On Sunday mornings our disciple class has been wondering about grace. What is the grace of GOD? Jesus teaches us grace today; grace is not self-important. He was not the local medicine man/faith healer. He was the embodiment of a global message of salvation. He did not operate under the false assumption that he could fix every problem in their community. He did not operate without retaining the source of his power and identity as son of God through prayer. His actions required reflection and prayer. There is no bodily healing, no physical hope for salvation that is not accompanied by a spirit life. Just as there is not only spiritual salvation and healing, but Jesus came to redeem and heal the physical world, the whole creation.

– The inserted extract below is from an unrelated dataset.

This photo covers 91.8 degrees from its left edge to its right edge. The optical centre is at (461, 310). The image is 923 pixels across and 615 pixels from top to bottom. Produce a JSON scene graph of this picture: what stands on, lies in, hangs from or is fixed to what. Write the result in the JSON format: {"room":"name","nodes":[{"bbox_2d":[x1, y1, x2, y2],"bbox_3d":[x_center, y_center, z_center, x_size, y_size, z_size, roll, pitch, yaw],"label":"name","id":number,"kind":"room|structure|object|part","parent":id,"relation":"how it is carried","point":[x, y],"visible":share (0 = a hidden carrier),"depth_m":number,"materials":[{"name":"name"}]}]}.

He teaches us that the rhythm of human life requires that we submit ourselves to a time of solitude and silence before God, as well as time immersed in the sea of human need. Evening and morning is the rhythm of the poem of creation in Genesis one. From the darkness of disease and demon-possession to the dawn of God’s glorious presence. That is the rhythm to which Jesus calls us. It is a holy rhythm and one are invited to connect with in order to receive the salvation he offers. Grace is submitting or surrendering to the wonder of all that God is and all that God gives. We live in a can-do,do it yourself culture. We live in a culture of independence and entitlement where everyone deserves an ipod, a flat screen, and an SUV. We live in an age where the self is idolized as the ultimate good. If its good for me than its good enough. We live in an age of self-doubt, when we assume life is as good as it gets and no one is gonna rescue anyone from the mess we’re in. Your life is your problem, your situation, and miracles are rare.

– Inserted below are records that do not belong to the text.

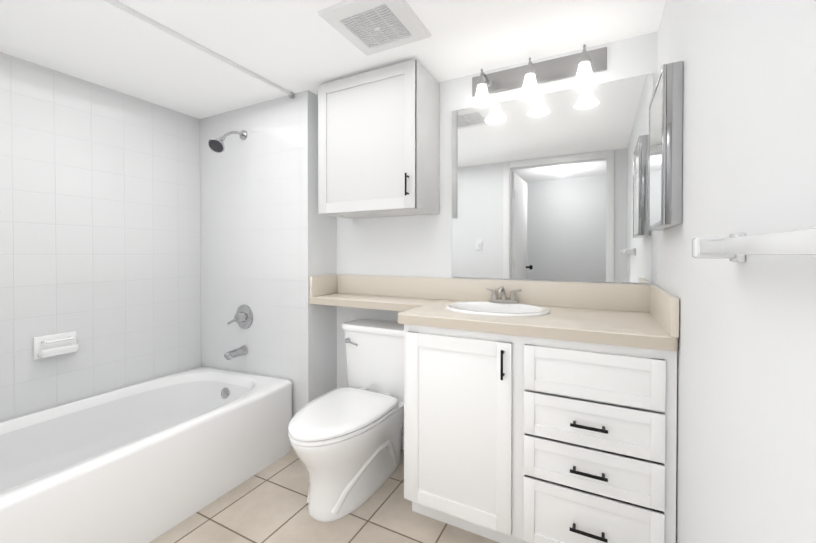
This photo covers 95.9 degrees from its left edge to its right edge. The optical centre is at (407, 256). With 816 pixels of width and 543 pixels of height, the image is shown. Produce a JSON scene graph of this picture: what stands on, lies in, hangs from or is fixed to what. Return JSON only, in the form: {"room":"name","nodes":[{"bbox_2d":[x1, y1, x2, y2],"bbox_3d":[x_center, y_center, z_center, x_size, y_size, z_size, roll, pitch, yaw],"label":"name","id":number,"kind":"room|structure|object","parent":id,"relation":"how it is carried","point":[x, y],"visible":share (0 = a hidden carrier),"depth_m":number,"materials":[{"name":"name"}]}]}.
{"room":"bathroom","nodes":[
{"label":"bathroom","id":0,"kind":"room"},
{"bbox_2d":[0,52,200,421],"bbox_3d":[-1.822,0.080,1.880,0.100,2.037,2.030,0,1,28],"label":"wall","id":1,"kind":"structure","parent":0,"point":[100,248],"depth_m":1.99,"materials":[{"name":"tile"}]},
{"bbox_2d":[33,331,77,359],"bbox_3d":[-1.750,0.444,1.840,0.064,0.110,0.164,0,1,28],"label":"soap dish","id":2,"kind":"object","parent":1,"relation":"attached to","point":[47,346],"visible":1,"depth_m":1.83,"materials":[{"name":"white ceramic"}]},
{"bbox_2d":[200,90,336,417],"bbox_3d":[-0.937,0.075,2.419,0.970,2.037,0.254,0,1,28],"label":"wall","id":3,"kind":"structure","parent":0,"point":[268,239],"depth_m":2.24,"materials":[{"name":"white tile"}]},
{"bbox_2d":[208,130,246,152],"bbox_3d":[-1.074,-0.703,2.204,0.096,0.188,0.238,0,1,28],"label":"shower head","id":4,"kind":"object","parent":3,"relation":"attached to","point":[216,145],"visible":1,"depth_m":2.15},
{"bbox_2d":[224,345,247,359],"bbox_3d":[-1.065,0.592,2.270,0.060,0.064,0.139,0,1,28],"label":"tub spout","id":5,"kind":"object","parent":3,"relation":"attached to","point":[239,351],"visible":1,"depth_m":2.26,"materials":[{"name":"silver metal"}]},
{"bbox_2d":[227,304,252,328],"bbox_3d":[-1.050,0.380,2.297,0.156,0.156,0.069,0,1,28],"label":"tub valve","id":6,"kind":"object","parent":3,"relation":"attached to","point":[243,317],"visible":1,"depth_m":2.30,"materials":[{"name":"silver metal"}]},
{"bbox_2d":[149,448,498,542],"bbox_3d":[-0.583,1.144,1.300,2.843,0.080,2.130,0,1,28],"label":"floor","id":7,"kind":"structure","parent":0,"point":[269,504],"depth_m":1.54,"materials":[{"name":"tile"}]},
{"bbox_2d":[0,367,291,542],"bbox_3d":[-1.380,0.907,1.652,0.893,0.388,1.521,0,1,28],"label":"bathtub","id":8,"kind":"object","parent":7,"relation":"on","point":[147,461],"visible":1,"depth_m":1.67,"materials":[{"name":"white ceramic"}]},
{"bbox_2d":[288,319,403,521],"bbox_3d":[-0.262,0.734,1.773,0.448,0.732,0.748,0,1,28],"label":"toilet","id":9,"kind":"object","parent":7,"relation":"on","point":[345,442],"visible":0.9,"depth_m":1.66,"materials":[{"name":"white ceramic"}]},
{"bbox_2d":[398,322,677,542],"bbox_3d":[0.495,0.687,1.509,0.922,0.829,0.549,0,1,28],"label":"bathroom vanity","id":10,"kind":"object","parent":7,"relation":"on","point":[540,411],"depth_m":1.26,"materials":[{"name":"white wood"}]},
{"bbox_2d":[397,298,677,345],"bbox_3d":[0.491,0.252,1.521,0.945,0.041,0.525,0,1,28],"label":"countertop","id":11,"kind":"structure","parent":10,"relation":"on","point":[571,321],"depth_m":1.39,"materials":[{"name":"beige stone"}]},
{"bbox_2d":[0,0,665,118],"bbox_3d":[-0.583,-0.973,1.280,2.843,0.080,2.130,0,1,28],"label":"ceiling","id":12,"kind":"structure","parent":0,"point":[294,46],"depth_m":1.59,"materials":[{"name":"white paint"}]},
{"bbox_2d":[103,0,293,98],"bbox_3d":[-1.048,-0.918,1.381,0.024,0.029,1.668,0,1,28],"label":"rail","id":13,"kind":"object","parent":12,"relation":"attached to","point":[132,12],"visible":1,"depth_m":1.59,"materials":[{"name":"white metal"}]},
{"bbox_2d":[317,0,431,55],"bbox_3d":[-0.124,-0.923,1.475,0.330,0.022,0.340,0,1,28],"label":"fan","id":14,"kind":"object","parent":12,"relation":"attached to","point":[368,27],"visible":1,"depth_m":1.45,"materials":[{"name":"white plastic"}]},
{"bbox_2d":[336,31,657,433],"bbox_3d":[-0.113,0.077,2.190,2.843,2.037,0.100,0,1,28],"label":"wall","id":15,"kind":"structure","parent":0,"point":[413,246],"depth_m":2.00,"materials":[{"name":"white paint"}]},
{"bbox_2d":[318,59,439,218],"bbox_3d":[-0.166,-0.577,1.965,0.586,0.695,0.328,0,1,28],"label":"upper cabinet","id":16,"kind":"object","parent":15,"relation":"attached to","point":[378,142],"visible":1,"depth_m":1.84,"materials":[{"name":"white wood"}]},
{"bbox_2d":[400,433,403,449],"bbox_3d":[-0.124,1.051,2.138,0.744,0.090,0.017,0,1,28],"label":"baseboard","id":17,"kind":"structure","parent":15,"relation":"attached to","point":[402,443],"depth_m":2.07,"materials":[{"name":"white"}]},
{"bbox_2d":[333,274,648,309],"bbox_3d":[0.288,0.171,1.910,1.666,0.114,0.021,0,1,28],"label":"backsplash","id":18,"kind":"structure","parent":15,"relation":"attached to","point":[594,296],"depth_m":1.77,"materials":[{"name":"beige stone"}]},
{"bbox_2d":[470,44,606,106],"bbox_3d":[0.559,-0.818,1.665,0.605,0.187,0.187,0,1,28],"label":"sconce","id":19,"kind":"object","parent":15,"relation":"attached to","point":[583,66],"visible":1,"depth_m":1.68,"materials":[{"name":"silver metal"}]},
{"bbox_2d":[452,73,652,282],"bbox_3d":[0.624,-0.328,1.738,0.885,0.872,0.006,0,1,28],"label":"mirror","id":20,"kind":"object","parent":15,"relation":"attached to","point":[550,186],"visible":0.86,"depth_m":1.70,"materials":[{"name":"clear glass"}]},
{"bbox_2d":[656,0,815,542],"bbox_3d":[0.610,0.092,0.611,0.100,2.037,2.030,0,1,28],"label":"wall","id":21,"kind":"structure","parent":0,"point":[746,421],"depth_m":0.60,"materials":[{"name":"white paint"}]},
{"bbox_2d":[649,286,678,337],"bbox_3d":[0.896,0.177,1.298,0.021,0.114,0.501,0,1,28],"label":"backsplash","id":22,"kind":"structure","parent":21,"relation":"attached to","point":[664,306],"depth_m":1.17,"materials":[{"name":"beige stone"}]},
{"bbox_2d":[648,61,682,230],"bbox_3d":[0.841,-0.328,1.212,0.049,0.465,0.345,0,1,28],"label":"medicine cabinet mirror","id":23,"kind":"object","parent":21,"relation":"attached to","point":[665,157],"visible":1,"depth_m":1.07,"materials":[{"name":"silver metal"}]},
{"bbox_2d":[692,228,815,261],"bbox_3d":[0.395,-0.013,0.376,0.064,0.048,0.613,0,1,28],"label":"rail","id":24,"kind":"object","parent":21,"relation":"attached to","point":[736,247],"visible":1,"depth_m":0.40,"materials":[{"name":"white ceramic"}]}
]}

And then Jesus heals many. And not just anyone. He heals Simon’s mother-in-law, showing us that his ministry was not just general goodness, but had personal consequences for families familiar to the Christian community who first heard this gospel. He didn’t just heal anybody, he healed Simon-Peter’s mother-in-law. And trust me, I know how relieved Peter felt. I can’t do what I do if its not for my mother-in-law. Obviously Peter and his wife had children. And mother-in-laws are critical to the sustainability of a household, especially when the man of the house is exercising discipleship ministry in the church.

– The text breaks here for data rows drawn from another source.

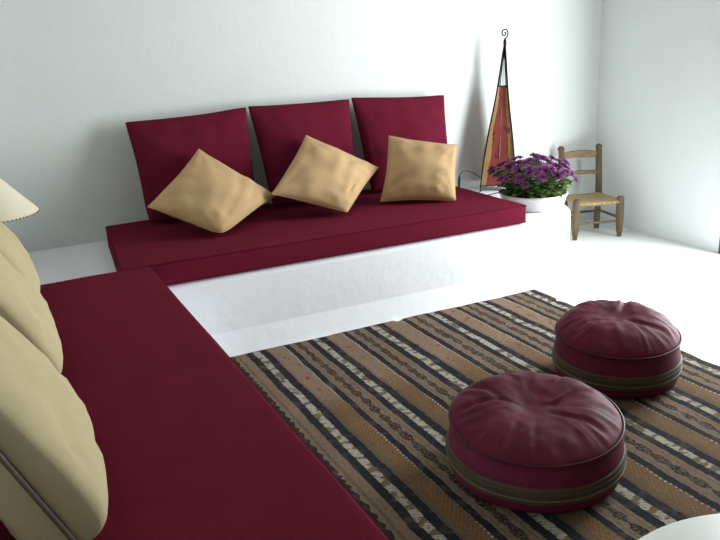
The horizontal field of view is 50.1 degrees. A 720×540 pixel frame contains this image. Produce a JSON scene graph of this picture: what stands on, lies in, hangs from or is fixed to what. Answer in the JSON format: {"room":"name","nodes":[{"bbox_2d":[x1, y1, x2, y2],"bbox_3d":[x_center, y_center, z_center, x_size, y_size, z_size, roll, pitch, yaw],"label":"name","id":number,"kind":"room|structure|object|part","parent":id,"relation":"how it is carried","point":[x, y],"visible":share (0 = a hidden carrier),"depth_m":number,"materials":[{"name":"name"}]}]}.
{"room":"living room","nodes":[
{"label":"living room","id":0,"kind":"room"},
{"bbox_2d":[0,0,601,251],"bbox_3d":[-0.282,-1.309,4.341,4.512,2.650,0.200,-11,19,-25],"label":"wall","id":1,"kind":"structure","parent":0,"point":[73,73],"depth_m":4.10,"materials":[{"name":"paint"}]},
{"bbox_2d":[324,219,719,365],"bbox_3d":[1.289,0.836,1.821,4.512,0.120,6.983,-11,19,-25],"label":"floor","id":2,"kind":"structure","parent":0,"point":[680,281],"depth_m":4.16,"materials":[{"name":"white paint"}]},
{"bbox_2d":[28,186,573,356],"bbox_3d":[0.240,0.316,2.861,3.271,0.361,3.602,-11,19,-25],"label":"bench","id":3,"kind":"object","parent":2,"relation":"on","point":[266,308],"visible":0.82,"depth_m":3.66,"materials":[{"name":"white paint"}]},
{"bbox_2d":[0,178,39,222],"bbox_3d":[-1.588,-0.178,3.307,0.419,0.479,0.420,-11,19,-25],"label":"table lamp","id":4,"kind":"object","parent":3,"relation":"on","point":[13,206],"visible":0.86,"depth_m":3.22,"materials":[{"name":"beige fabric"}]},
{"bbox_2d":[0,267,389,539],"bbox_3d":[-0.677,0.395,1.936,0.823,0.102,2.448,-11,19,-25],"label":"mattress","id":5,"kind":"object","parent":3,"relation":"on","point":[190,447],"visible":0.8,"depth_m":1.78,"materials":[{"name":"red fabric"}]},
{"bbox_2d":[0,221,39,291],"bbox_3d":[-1.335,-0.137,2.719,0.309,0.518,0.594,-11,19,-25],"label":"cushion","id":6,"kind":"object","parent":5,"relation":"on","point":[12,249],"visible":0.41,"depth_m":2.63,"materials":[{"name":"fabric"}]},
{"bbox_2d":[0,253,62,373],"bbox_3d":[-1.030,0.029,2.128,0.310,0.517,0.593,-11,19,-25],"label":"cushion","id":7,"kind":"object","parent":5,"relation":"on","point":[22,305],"visible":0.6,"depth_m":2.00,"materials":[{"name":"fabric"}]},
{"bbox_2d":[0,316,107,539],"bbox_3d":[-0.700,0.208,1.494,0.314,0.518,0.606,-11,19,-25],"label":"cushion","id":8,"kind":"object","parent":5,"relation":"on","point":[53,480],"visible":1,"depth_m":1.32,"materials":[{"name":"fabric"}]},
{"bbox_2d":[106,186,526,284],"bbox_3d":[-0.249,-0.229,3.922,2.037,0.103,0.886,-11,19,-25],"label":"mattress","id":9,"kind":"object","parent":3,"relation":"on","point":[178,251],"visible":0.79,"depth_m":3.64,"materials":[{"name":"red fabric"}]},
{"bbox_2d":[126,107,253,222],"bbox_3d":[-0.836,-0.545,3.955,0.631,0.513,0.249,-11,19,-25],"label":"cushion","id":10,"kind":"object","parent":9,"relation":"on","point":[162,148],"visible":0.61,"depth_m":3.88,"materials":[{"name":"red fabric"}]},
{"bbox_2d":[148,149,275,232],"bbox_3d":[-0.710,-0.389,3.721,0.354,0.347,0.543,6,19,27],"label":"cushion","id":11,"kind":"object","parent":9,"relation":"on","point":[207,194],"visible":0.99,"depth_m":3.63,"materials":[{"name":"beige fabric"}]},
{"bbox_2d":[248,99,353,204],"bbox_3d":[-0.278,-0.652,4.217,0.594,0.518,0.243,-11,19,-25],"label":"cushion","id":12,"kind":"object","parent":9,"relation":"on","point":[280,130],"visible":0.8,"depth_m":4.12,"materials":[{"name":"red fabric"}]},
{"bbox_2d":[272,135,378,211],"bbox_3d":[-0.176,-0.502,3.977,0.332,0.356,0.612,5,19,24],"label":"cushion","id":13,"kind":"object","parent":9,"relation":"on","point":[320,174],"visible":1,"depth_m":3.89,"materials":[{"name":"beige fabric"}]},
{"bbox_2d":[351,95,446,191],"bbox_3d":[0.279,-0.755,4.472,0.616,0.518,0.246,-11,19,-25],"label":"cushion","id":14,"kind":"object","parent":9,"relation":"on","point":[422,118],"visible":0.58,"depth_m":4.38,"materials":[{"name":"red fabric"}]},
{"bbox_2d":[380,135,457,201],"bbox_3d":[0.322,-0.549,4.140,0.400,0.323,0.253,1,17,12],"label":"cushion","id":15,"kind":"object","parent":9,"relation":"on","point":[416,170],"visible":1,"depth_m":4.08,"materials":[{"name":"beige fabric"}]},
{"bbox_2d":[458,29,515,194],"bbox_3d":[0.782,-0.961,4.694,0.439,0.967,0.283,-11,19,-25],"label":"lamp","id":16,"kind":"object","parent":3,"relation":"on","point":[499,147],"visible":0.87,"depth_m":4.73,"materials":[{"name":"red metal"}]},
{"bbox_3d":[0.727,-0.538,4.735,0.199,0.132,0.209,-18,23,-42],"label":"power cord","id":17,"kind":"part","parent":16,"relation":"part of","materials":[{"name":"black rubber"}]},
{"bbox_3d":[0.858,-0.834,4.777,0.213,0.596,0.171,1,17,10],"label":"lamp shade","id":18,"kind":"part","parent":16,"relation":"part of","materials":[{"name":"red fabric"}]},
{"bbox_3d":[0.852,-0.948,4.742,0.221,0.907,0.177,0,17,10],"label":"wire frame","id":19,"kind":"part","parent":16,"relation":"part of","materials":[{"name":"black metal"}]},
{"bbox_2d":[487,152,577,211],"bbox_3d":[0.980,-0.508,4.316,0.492,0.301,0.486,-11,19,-25],"label":"potted flowers","id":20,"kind":"object","parent":3,"relation":"on","point":[536,187],"visible":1,"depth_m":4.20,"materials":[{"name":"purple plant"}]},
{"bbox_3d":[0.750,-0.573,4.372,0.082,0.034,0.077,-46,17,7],"label":"flower","id":21,"kind":"part","parent":20,"relation":"part of","materials":[{"name":"purple plant"}]},
{"bbox_3d":[0.740,-0.548,4.306,0.069,0.030,0.070,-42,5,20],"label":"flower","id":22,"kind":"part","parent":20,"relation":"part of","materials":[{"name":"purple plant"}]},
{"bbox_3d":[0.781,-0.505,4.230,0.077,0.032,0.073,-44,25,-4],"label":"flower","id":23,"kind":"part","parent":20,"relation":"part of","materials":[{"name":"purple plant"}]},
{"bbox_3d":[0.791,-0.490,4.178,0.050,0.021,0.053,8,57,32],"label":"flower","id":24,"kind":"part","parent":20,"relation":"part of","materials":[{"name":"purple plant"}]},
{"bbox_3d":[0.851,-0.493,4.146,0.076,0.076,0.032,2,-25,16],"label":"flower","id":25,"kind":"part","parent":20,"relation":"part of","materials":[{"name":"purple plant"}]},
{"bbox_3d":[0.882,-0.597,4.279,0.077,0.034,0.082,-4,23,-5],"label":"flower","id":26,"kind":"part","parent":20,"relation":"part of","materials":[{"name":"purple plant"}]},
{"bbox_3d":[0.878,-0.452,4.096,0.056,0.056,0.024,8,-21,30],"label":"flower","id":27,"kind":"part","parent":20,"relation":"part of","materials":[{"name":"purple plant"}]},
{"bbox_3d":[0.915,-0.550,4.168,0.083,0.034,0.086,-10,50,-22],"label":"flower","id":28,"kind":"part","parent":20,"relation":"part of","materials":[{"name":"purple plant"}]},
{"bbox_3d":[0.914,-0.523,4.138,0.076,0.033,0.081,10,51,36],"label":"flower","id":29,"kind":"part","parent":20,"relation":"part of","materials":[{"name":"purple plant"}]},
{"bbox_3d":[0.927,-0.598,4.181,0.060,0.025,0.060,-6,41,-10],"label":"flower","id":30,"kind":"part","parent":20,"relation":"part of","materials":[{"name":"purple plant"}]},
{"bbox_3d":[0.975,-0.400,4.337,0.378,0.083,0.378,-11,19,-25],"label":"pot","id":31,"kind":"part","parent":20,"relation":"part of","materials":[{"name":"white ceramic"}]},
{"bbox_3d":[0.930,-0.508,4.090,0.056,0.024,0.059,0,49,8],"label":"flower","id":32,"kind":"part","parent":20,"relation":"part of","materials":[{"name":"purple plant"}]},
{"bbox_3d":[0.954,-0.537,4.105,0.065,0.027,0.068,1,51,11],"label":"flower","id":33,"kind":"part","parent":20,"relation":"part of","materials":[{"name":"purple plant"}]},
{"bbox_3d":[0.961,-0.489,4.075,0.068,0.072,0.028,0,-22,10],"label":"flower","id":34,"kind":"part","parent":20,"relation":"part of","materials":[{"name":"purple plant"}]},
{"bbox_3d":[1.004,-0.620,4.251,0.083,0.033,0.079,34,32,22],"label":"flower","id":35,"kind":"part","parent":20,"relation":"part of","materials":[{"name":"purple plant"}]},
{"bbox_3d":[1.024,-0.545,4.126,0.080,0.035,0.085,-15,60,-36],"label":"flower","id":36,"kind":"part","parent":20,"relation":"part of","materials":[{"name":"purple plant"}]},
{"bbox_3d":[1.057,-0.504,4.116,0.082,0.035,0.082,-10,51,-22],"label":"flower","id":37,"kind":"part","parent":20,"relation":"part of","materials":[{"name":"purple plant"}]},
{"bbox_3d":[1.079,-0.519,4.109,0.059,0.026,0.063,-9,55,-19],"label":"flower","id":38,"kind":"part","parent":20,"relation":"part of","materials":[{"name":"purple plant"}]},
{"bbox_2d":[230,289,719,539],"bbox_3d":[0.752,0.554,2.602,1.675,0.010,2.583,-11,19,-25],"label":"striped rug","id":39,"kind":"object","parent":2,"relation":"on","point":[372,403],"visible":0.63,"depth_m":2.73,"materials":[{"name":"fabric"}]},
{"bbox_2d":[445,371,626,512],"bbox_3d":[0.536,0.502,2.369,0.543,0.241,0.543,-14,20,-33],"label":"pouf","id":40,"kind":"object","parent":39,"relation":"on","point":[524,441],"visible":1,"depth_m":2.21,"materials":[{"name":"red leather"}]},
{"bbox_2d":[552,300,682,398],"bbox_3d":[0.992,0.283,2.979,0.482,0.266,0.481,-11,19,-25],"label":"pouf","id":41,"kind":"object","parent":39,"relation":"on","point":[618,349],"visible":0.96,"depth_m":2.82,"materials":[{"name":"red leather"}]},
{"bbox_2d":[638,513,719,539],"bbox_3d":[0.752,0.765,1.220,0.744,0.388,0.744,-11,19,-25],"label":"round table","id":42,"kind":"object","parent":39,"relation":"on","point":[706,527],"visible":1,"depth_m":1.46,"materials":[{"name":"white paint"}]},
{"bbox_2d":[558,143,623,239],"bbox_3d":[1.505,-0.521,5.070,0.350,0.568,0.357,-5,17,-8],"label":"chair","id":43,"kind":"object","parent":2,"relation":"on","point":[597,199],"visible":0.95,"depth_m":5.08,"materials":[{"name":"brown wood"}]},
{"bbox_3d":[1.361,-0.546,5.173,0.048,0.568,0.104,-11,19,-25],"label":"post","id":44,"kind":"part","parent":43,"relation":"part of","materials":[{"name":"brown wood"}]},
{"bbox_3d":[1.387,-0.323,4.948,0.050,0.269,0.051,-11,19,-25],"label":"leg","id":45,"kind":"part","parent":43,"relation":"part of","materials":[{"name":"brown wood"}]},
{"bbox_3d":[1.472,-0.776,5.151,0.242,0.054,0.026,-5,17,-8],"label":"rail","id":46,"kind":"part","parent":43,"relation":"part of","materials":[{"name":"brown wood"}]},
{"bbox_3d":[1.511,-0.462,5.062,0.330,0.041,0.288,-5,17,-8],"label":"seat","id":47,"kind":"part","parent":43,"relation":"part of","materials":[{"name":"beige wicker"}]},
{"bbox_3d":[1.610,-0.567,5.207,0.046,0.568,0.104,0,17,7],"label":"post","id":48,"kind":"part","parent":43,"relation":"part of","materials":[{"name":"brown wood"}]},
{"bbox_3d":[1.682,-0.349,4.989,0.050,0.269,0.051,-11,19,-25],"label":"leg","id":49,"kind":"part","parent":43,"relation":"part of","materials":[{"name":"brown wood"}]},
{"bbox_2d":[592,0,719,251],"bbox_3d":[3.157,-0.847,2.315,0.200,2.650,6.583,-11,19,-25],"label":"wall","id":50,"kind":"structure","parent":0,"point":[658,127],"depth_m":4.78,"materials":[{"name":"paint"}]}
]}

Everyone is searching for you, though many do not know it. They don’t know that you are the one whom they seek. So they look in the wrong places, at the wrong person and many are disappointed and leftAnd those of us who know you and what you are about and what you seek to do and be for this world have not shared you with them, either. We have kept you hidden and placid and stained-glassed and pure and have not unleashed yo on this broken and needy world crying out for justice and mercy and love and healing and freedom. But we know you will go, whether we are with you or not. You go. You show up. You offer. You bless. You touch and heal and raise up. Because you are grace. And we need grace. We seek you. Be our Lord and Savior. Amen.